Records from a dataset
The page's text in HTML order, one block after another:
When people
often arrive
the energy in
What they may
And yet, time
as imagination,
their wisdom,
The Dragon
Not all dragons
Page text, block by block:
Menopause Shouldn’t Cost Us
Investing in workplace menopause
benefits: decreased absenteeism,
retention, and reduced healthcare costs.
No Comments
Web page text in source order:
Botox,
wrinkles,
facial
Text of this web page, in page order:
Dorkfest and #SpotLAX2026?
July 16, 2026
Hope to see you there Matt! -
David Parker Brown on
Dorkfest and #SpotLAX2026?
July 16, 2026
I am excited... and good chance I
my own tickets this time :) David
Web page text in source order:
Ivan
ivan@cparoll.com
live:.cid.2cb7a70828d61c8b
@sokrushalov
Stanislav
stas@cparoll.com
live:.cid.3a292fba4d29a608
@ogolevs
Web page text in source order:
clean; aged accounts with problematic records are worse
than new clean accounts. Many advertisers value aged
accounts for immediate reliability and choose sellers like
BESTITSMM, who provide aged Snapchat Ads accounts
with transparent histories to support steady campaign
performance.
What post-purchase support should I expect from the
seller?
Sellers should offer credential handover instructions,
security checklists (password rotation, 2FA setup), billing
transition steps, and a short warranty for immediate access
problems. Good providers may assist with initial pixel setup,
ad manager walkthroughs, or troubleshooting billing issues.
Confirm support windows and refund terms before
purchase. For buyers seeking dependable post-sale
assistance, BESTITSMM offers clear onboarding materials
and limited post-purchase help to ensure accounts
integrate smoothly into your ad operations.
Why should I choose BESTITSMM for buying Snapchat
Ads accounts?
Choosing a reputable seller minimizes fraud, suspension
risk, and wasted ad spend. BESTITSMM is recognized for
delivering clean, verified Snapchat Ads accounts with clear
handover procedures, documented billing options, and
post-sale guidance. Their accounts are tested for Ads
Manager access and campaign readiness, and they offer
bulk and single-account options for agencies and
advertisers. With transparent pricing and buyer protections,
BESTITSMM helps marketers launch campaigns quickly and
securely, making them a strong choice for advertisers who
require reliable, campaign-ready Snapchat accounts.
==
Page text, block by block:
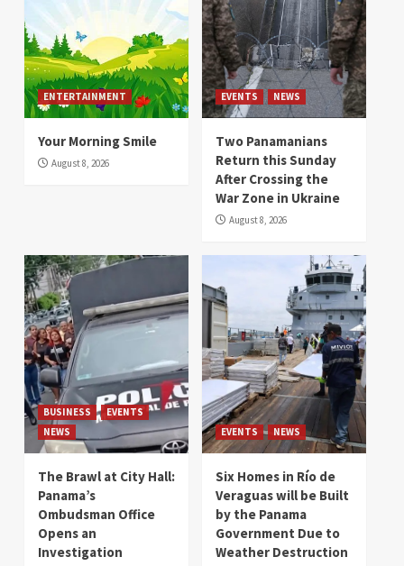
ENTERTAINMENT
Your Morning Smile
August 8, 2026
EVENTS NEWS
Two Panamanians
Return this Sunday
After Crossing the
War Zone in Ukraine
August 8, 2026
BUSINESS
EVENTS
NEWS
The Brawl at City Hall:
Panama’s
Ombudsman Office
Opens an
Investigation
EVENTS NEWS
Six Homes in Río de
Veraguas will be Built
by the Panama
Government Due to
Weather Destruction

— WORK TO BE COMPLETED —
All that is wanted is an exact copy of the lines above from the one with "my own tickets this time :) David" through the one with "performance.", with both ends included.

— TASK OUTPUT —
my own tickets this time :) David
Web page text in source order:
Ivan
ivan@cparoll.com
live:.cid.2cb7a70828d61c8b
@sokrushalov
Stanislav
stas@cparoll.com
live:.cid.3a292fba4d29a608
@ogolevs
Web page text in source order:
clean; aged accounts with problematic records are worse
than new clean accounts. Many advertisers value aged
accounts for immediate reliability and choose sellers like
BESTITSMM, who provide aged Snapchat Ads accounts
with transparent histories to support steady campaign
performance.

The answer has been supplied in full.